I would look at the instruct-models for question-answering, for instance normistral-7b-warm-instruct. Those are further instruction trained from this model, meaning they’ve been trained on a hand-crafted, higher quality dataset on question-answering specifically.
How that performs will be up to you to evaluate, but it does answer questions.
Thank you for the information. However, I am looking for a Norwegian-trained LLM for question-answering. Is the normistral-7b-warm-instruct specifically trained on Norwegian? Looking through the stated datasets (used to train normistral-7b-warm-instruct), they seem to be only in English, which is why I'm wondering.
Per the model card, final step of the fine-tuning corpus:
“ Finally, we translated the resulting dataset into Bokmål and Nynorsk using NorMistral-7b-warm.”

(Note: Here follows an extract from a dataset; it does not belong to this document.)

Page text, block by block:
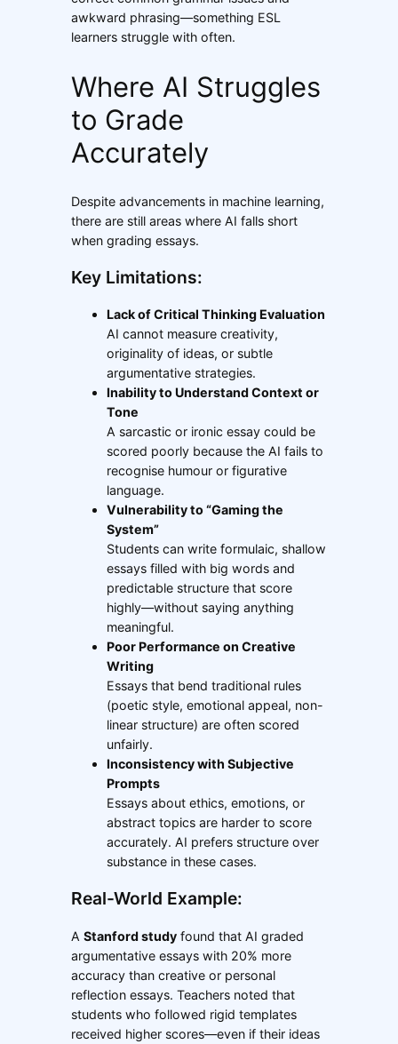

See the rest of the model card for the other steps, but essentially it’s a collected, cleaned and enhanced English dataset that’s been translated to Norwegian bokmål and nynorsk. Which means the model is trained to answer questions in Norwegian, although you’d expect that it might have some English-structured looking responses sometimes. And it’s conditioned on how well the regular normistral-warm does translation (hopefully quite well).
Oh, I see now. Thank you for the clarification.
I’d like to add, though: IMHO the scratch-models - trained on nothing but Norwegian (except for the code generation dataset), they should in theory produce the best Norwegian responses. That is given enough data, though, which isn’t the case yet.
With time I’d hope we can get enough purely Norwegian data to get a model that competes with ones trained with English data - maybe when the national library sorts out copyright issues and can expand the NCC by a lot? And on top of that be able to create large enough instruction-training datasets to do the instruction-training on “proper” Norwegian as well. Go have a look at the NorwAI instruction-trained models (from NTNU): their instruction training dataset has some shortcomings (currently doesn’t comply with a chat template, for instance), but it is purely in Norwegian which is pretty cool.